** Exercise materials follows **

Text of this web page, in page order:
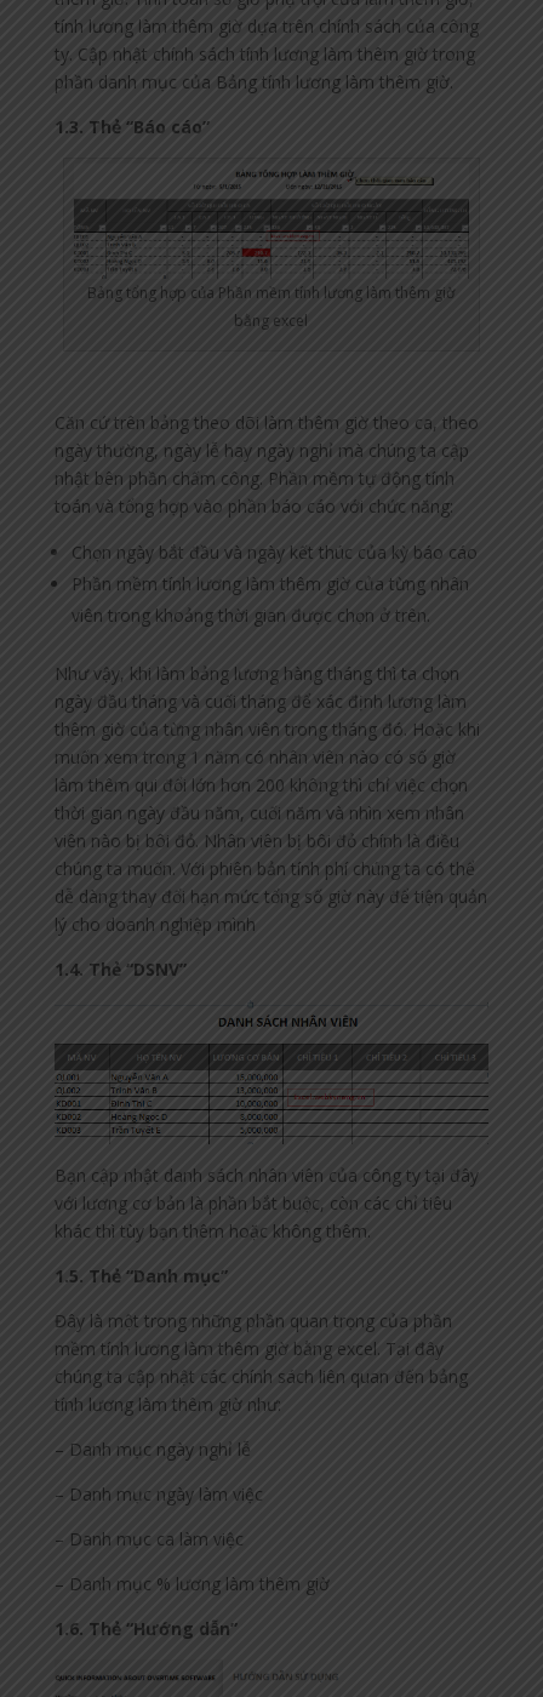
tính lương làm thêm giờ dựa trên chính sách của công
ty. Cập nhật chính sách tính lương làm thêm giờ trong
phần danh mục của Bảng tính lương làm thêm giờ.
1.3. Thẻ “Báo cáo”
Bảng tổng hợp của Phần mềm tính lương làm thêm giờ
bằng excel
Căn cứ trên bảng theo dõi làm thêm giờ theo ca, theo
ngày thường, ngày lễ hay ngày nghỉ mà chúng ta cập
nhật bên phần chấm công. Phần mềm tự động tính
toán và tổng hợp vào phần báo cáo với chức năng:
Chọn ngày bắt đầu và ngày kết thúc của kỳ báo cáo
Phần mềm tính lương làm thêm giờ của từng nhân
viên trong khoảng thời gian được chọn ở trên.
Như vậy, khi làm bảng lương hàng tháng thì ta chọn
ngày đầu tháng và cuối tháng để xác định lương làm
thêm giờ của từng nhân viên trong tháng đó. Hoặc khi
muốn xem trong 1 năm có nhân viên nào có số giờ
làm thêm qui đổi lớn hơn 200 không thì chỉ việc chọn
thời gian ngày đầu năm, cuối năm và nhìn xem nhân
viên nào bị bôi đỏ. Nhân viên bị bôi đỏ chính là điều
chúng ta muốn. Với phiên bản tính phí chúng ta có thể
dễ dàng thay đổi hạn mức tổng số giờ này để tiện quản
lý cho doanh nghiệp mình
1.4. Thẻ “DSNV”
Bạn cập nhật danh sách nhân viên của công ty tại đây
với lương cơ bản là phần bắt buộc, còn các chỉ tiêu
khác thì tùy bạn thêm hoặc không thêm.
1.5. Thẻ “Danh mục”
Đây là một trong những phần quan trọng của phần
mềm tính lương làm thêm giờ bằng excel. Tại đây
chúng ta cập nhật các chính sách liên quan đến bảng
tính lương làm thêm giờ như:
– Danh mục ngày nghỉ lễ
– Danh mục ngày làm việc
– Danh mục ca làm việc
– Danh mục % lương làm thêm giờ
1.6. Thẻ “Hướng dẫn”

** End of Exercise materials **

Only the wording of the records is wanted: copy it all exactly and omit the pictures.

Text of this web page, in page order:
tính lương làm thêm giờ dựa trên chính sách của công
ty. Cập nhật chính sách tính lương làm thêm giờ trong
phần danh mục của Bảng tính lương làm thêm giờ.
1.3. Thẻ “Báo cáo”
Bảng tổng hợp của Phần mềm tính lương làm thêm giờ
bằng excel
Căn cứ trên bảng theo dõi làm thêm giờ theo ca, theo
ngày thường, ngày lễ hay ngày nghỉ mà chúng ta cập
nhật bên phần chấm công. Phần mềm tự động tính
toán và tổng hợp vào phần báo cáo với chức năng:
Chọn ngày bắt đầu và ngày kết thúc của kỳ báo cáo
Phần mềm tính lương làm thêm giờ của từng nhân
viên trong khoảng thời gian được chọn ở trên.
Như vậy, khi làm bảng lương hàng tháng thì ta chọn
ngày đầu tháng và cuối tháng để xác định lương làm
thêm giờ của từng nhân viên trong tháng đó. Hoặc khi
muốn xem trong 1 năm có nhân viên nào có số giờ
làm thêm qui đổi lớn hơn 200 không thì chỉ việc chọn
thời gian ngày đầu năm, cuối năm và nhìn xem nhân
viên nào bị bôi đỏ. Nhân viên bị bôi đỏ chính là điều
chúng ta muốn. Với phiên bản tính phí chúng ta có thể
dễ dàng thay đổi hạn mức tổng số giờ này để tiện quản
lý cho doanh nghiệp mình
1.4. Thẻ “DSNV”
Bạn cập nhật danh sách nhân viên của công ty tại đây
với lương cơ bản là phần bắt buộc, còn các chỉ tiêu
khác thì tùy bạn thêm hoặc không thêm.
1.5. Thẻ “Danh mục”
Đây là một trong những phần quan trọng của phần
mềm tính lương làm thêm giờ bằng excel. Tại đây
chúng ta cập nhật các chính sách liên quan đến bảng
tính lương làm thêm giờ như:
– Danh mục ngày nghỉ lễ
– Danh mục ngày làm việc
– Danh mục ca làm việc
– Danh mục % lương làm thêm giờ
1.6. Thẻ “Hướng dẫn”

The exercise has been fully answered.